MongoDB Assignment- 5
Basic Questions
- Enable sharding on shopDB, insert 5M docs into orders, and run sh.status() to observe sharding in action.
- Set up replication and sharding in a test environment, then run rs.status() vs sh.status() to observe their behavior differences.
- Create a collection users and enable a shard key on the userId field.
- Scale MongoDB in Docker twice: once by adding CPU/memory (vertical) and once by adding shards (horizontal), then compare performance using inserts
- Enable sharding on a database named ecommerce.
- Create a text index on the description field of the products collection.
- Perform a full-text search query for “laptop” in the products collection.
- Insert a document into locations with name, latitude, and longitude.
- Create a 2dsphere geospatial index on the locations collection.
- Write a query to find all places within 5km of a given point.
- Insert 3 sample documents into a time-series collection named sensorData.
- Create a time-series collection in MongoDB with timeField: “timestamp”.
- Show how to query documents in sensorData for the last 1 hour.
- In MongoDB Atlas, create a cluster named TrainingCluster.
- Demonstrate how to configure IP whitelisting in Atlas.
- Enable encryption at rest in MongoDB Atlas.
- Create an alert in Atlas when CPU usage exceeds 80%.
- Enable TLS/SSL connections for MongoDB and connect with –tls parameter to verify secure communication.
- View cluster metrics and performance graphs in Atlas dashboard.
- Trigger a manual backup in Atlas from UI/API, then configure automated backup policy and observe differences in restore options.
Intermediate Questions
- Configure a 3-shard cluster with one config server and one mongos router.
- Create a students collection, shard it on two different keys (rollNo vs class), and measure query performance for each.
- Demonstrate how to reshard a collection in MongoDB.
- Insert 10K docs into orders, enable sharding, then run db.orders.getShardDistribution() to view how data is distributed.
- Create two sharded collections: one with range‑based shard key and one with hashed shard key, then compare query times for lookups.

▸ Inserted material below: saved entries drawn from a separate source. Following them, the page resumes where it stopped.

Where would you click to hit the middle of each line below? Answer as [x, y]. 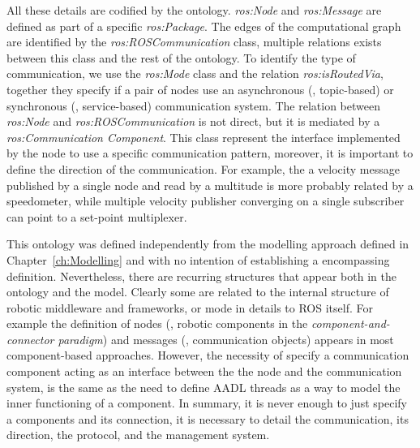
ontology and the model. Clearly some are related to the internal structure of [198, 292]
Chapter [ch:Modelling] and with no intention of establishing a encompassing [198, 259]
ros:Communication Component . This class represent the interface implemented [204, 137]
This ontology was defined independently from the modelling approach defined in [208, 244]
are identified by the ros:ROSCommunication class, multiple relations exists [194, 42]
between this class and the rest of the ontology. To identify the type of [181, 57]
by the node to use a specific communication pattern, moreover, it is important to [210, 153]
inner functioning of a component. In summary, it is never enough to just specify [207, 403]
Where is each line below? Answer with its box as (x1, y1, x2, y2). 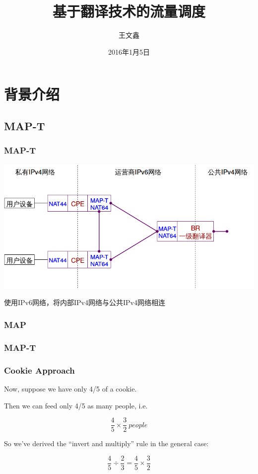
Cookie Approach (4, 364, 75, 376)
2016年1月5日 (108, 46, 150, 57)
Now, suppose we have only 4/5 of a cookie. (4, 383, 137, 394)
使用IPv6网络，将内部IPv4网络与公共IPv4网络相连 (4, 297, 165, 308)
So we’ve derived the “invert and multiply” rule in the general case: (4, 438, 209, 449)
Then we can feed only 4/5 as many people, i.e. (4, 400, 148, 410)
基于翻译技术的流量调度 (52, 1, 205, 21)
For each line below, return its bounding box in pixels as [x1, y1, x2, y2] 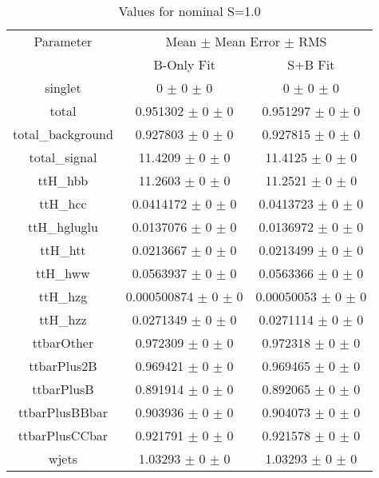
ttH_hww [35, 264, 90, 282]
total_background [13, 125, 113, 143]
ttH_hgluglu [27, 217, 98, 236]
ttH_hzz [39, 310, 87, 329]
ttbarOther [32, 333, 94, 352]
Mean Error [215, 32, 281, 50]
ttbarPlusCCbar [18, 426, 109, 444]
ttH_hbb [38, 171, 89, 189]
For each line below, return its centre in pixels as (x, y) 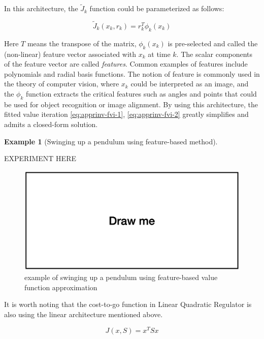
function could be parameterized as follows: (157, 8)
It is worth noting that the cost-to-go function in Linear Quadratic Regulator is (128, 304)
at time (159, 54)
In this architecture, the (41, 8)
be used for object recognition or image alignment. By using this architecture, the (131, 104)
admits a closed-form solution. (51, 124)
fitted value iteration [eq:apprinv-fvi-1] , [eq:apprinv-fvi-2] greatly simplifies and (126, 114)
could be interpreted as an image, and (190, 84)
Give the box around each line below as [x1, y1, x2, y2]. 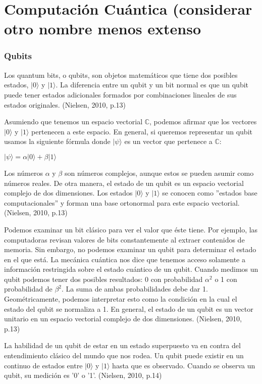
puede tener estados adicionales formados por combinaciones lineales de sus [4, 89, 237, 100]
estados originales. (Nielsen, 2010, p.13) [4, 99, 126, 110]
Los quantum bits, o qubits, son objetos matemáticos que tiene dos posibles [4, 69, 238, 80]
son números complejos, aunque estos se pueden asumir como [64, 167, 254, 178]
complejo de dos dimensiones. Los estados [4, 187, 133, 198]
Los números [4, 167, 43, 178]
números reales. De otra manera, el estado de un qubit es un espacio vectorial [4, 177, 244, 188]
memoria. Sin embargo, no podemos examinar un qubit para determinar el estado [4, 244, 256, 255]
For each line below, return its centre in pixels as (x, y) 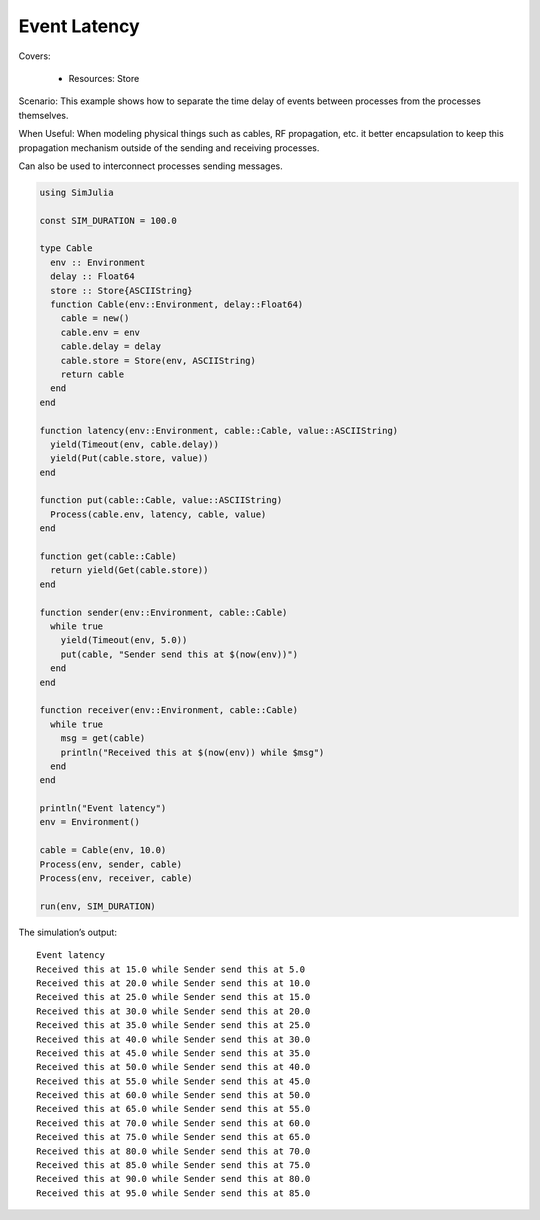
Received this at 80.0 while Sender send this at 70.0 (173, 1151)
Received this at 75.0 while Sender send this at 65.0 (173, 1137)
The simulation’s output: (67, 932)
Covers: (34, 56)
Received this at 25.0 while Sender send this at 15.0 (173, 997)
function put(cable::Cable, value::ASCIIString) (161, 500)
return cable (92, 374)
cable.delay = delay (111, 346)
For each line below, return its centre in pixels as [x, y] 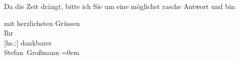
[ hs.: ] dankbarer [28, 42]
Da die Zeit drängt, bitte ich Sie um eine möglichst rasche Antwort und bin [119, 6]
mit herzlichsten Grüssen [42, 23]
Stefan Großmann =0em [42, 52]
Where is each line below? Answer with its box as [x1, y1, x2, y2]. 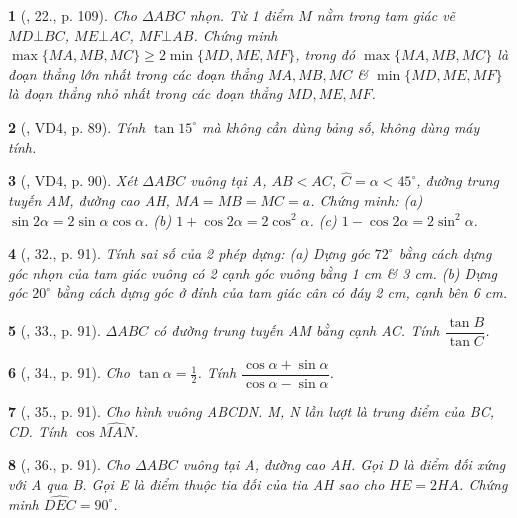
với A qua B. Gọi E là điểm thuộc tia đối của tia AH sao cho [8, 474, 385, 495]
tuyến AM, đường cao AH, [8, 189, 170, 210]
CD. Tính [8, 420, 68, 441]
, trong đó [295, 44, 356, 65]
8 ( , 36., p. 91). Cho [8, 454, 130, 475]
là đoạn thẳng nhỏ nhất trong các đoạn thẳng [8, 83, 283, 104]
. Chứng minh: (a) [310, 189, 423, 210]
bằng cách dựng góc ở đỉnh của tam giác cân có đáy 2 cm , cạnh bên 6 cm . [56, 282, 508, 303]
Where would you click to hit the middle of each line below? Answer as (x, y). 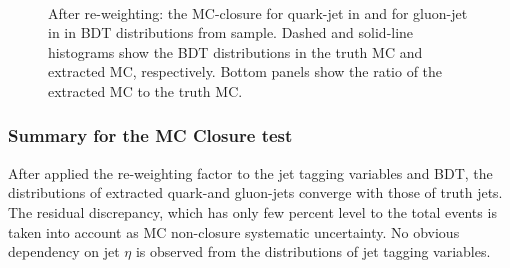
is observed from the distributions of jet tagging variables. (313, 251)
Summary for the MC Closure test (150, 135)
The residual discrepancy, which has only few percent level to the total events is (252, 211)
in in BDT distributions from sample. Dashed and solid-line (231, 32)
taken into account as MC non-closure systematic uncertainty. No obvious (234, 231)
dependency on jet (64, 251)
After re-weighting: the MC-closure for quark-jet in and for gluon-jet (258, 12)
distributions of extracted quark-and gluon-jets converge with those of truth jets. (255, 192)

- Write a full-text search query to find documents with “apple” but exclude “juice”.
- Use the $text operator with a relevance score to sort search results.
- Create a multilingual full-text search index supporting English and Hindi.
- Write a query using $geoWithin to find restaurants in a defined polygon (city boundary).
- Use $near query to list the nearest 5 hospitals from a given location.
- Create a compound index combining timestamp and sensorId in time-series data.
- Run a query to calculate the average temperature from time-series sensorData.
- In Atlas, upgrade a cluster tier from M10 to M20 and log query performance before vs after scaling.
- Configure VPC Peering in Atlas with a cloud app, then ping the DB from your app to test connectivity.
- Write a script to automatically back up salesDB every 24 hours using Atlas automated backups.
- Stop the primary node in Atlas, then run rs.status() to capture the failover event and time taken for new primary election.
- Create a role-based access control in Atlas allowing only read access for analytics users.
- Configure Atlas network rules to restrict connections only to India IP range and attempt a connection from outside India to verify denial.
- Monitor query performance using Atlas Performance Advisor.
- Create a custom alert in Atlas for slow query execution.
Advanced Questions
- Create a sharded orders collection in a cluster handling simulated 1M orders/day, test possible shard keys (orderId vs customerId) and measure query balance.
- Move a chunk manually using moveChunk between two shards and check performance logs before and after.
- Generate heavy writes into a sharded collection and run sh.status() to observe how the balancer redistributes chunks automatically.
- Implement text search + geospatial query together (e.g., “Find cafés mentioning ‘coffee’ within 2 km”).
- Build two multilingual text indexes (English & Hindi) and run searches to demonstrate language‑specific stemming differences.
- Ingest live IoT sensor data into a time‑series collection, then create an aggregation query to detect anomalies (e.g., temperature > 100°C).
- Partition time‑series data into hot (recent) and cold (archived) collections and query both to illustrate tiered storage.
- Deploy Atlas Global Clusters in Asia + US, then run queries with readPreference: nearest from both regions to measure latency.
- Enable both “Encryption at Rest” and “TLS in Transit” in Atlas, then test connectivity with a secure client certificate.
- Configure an Atlas alert + auto‑scaling rule that upgrades cluster tier when memory hits 75% and verify it with workload simulation.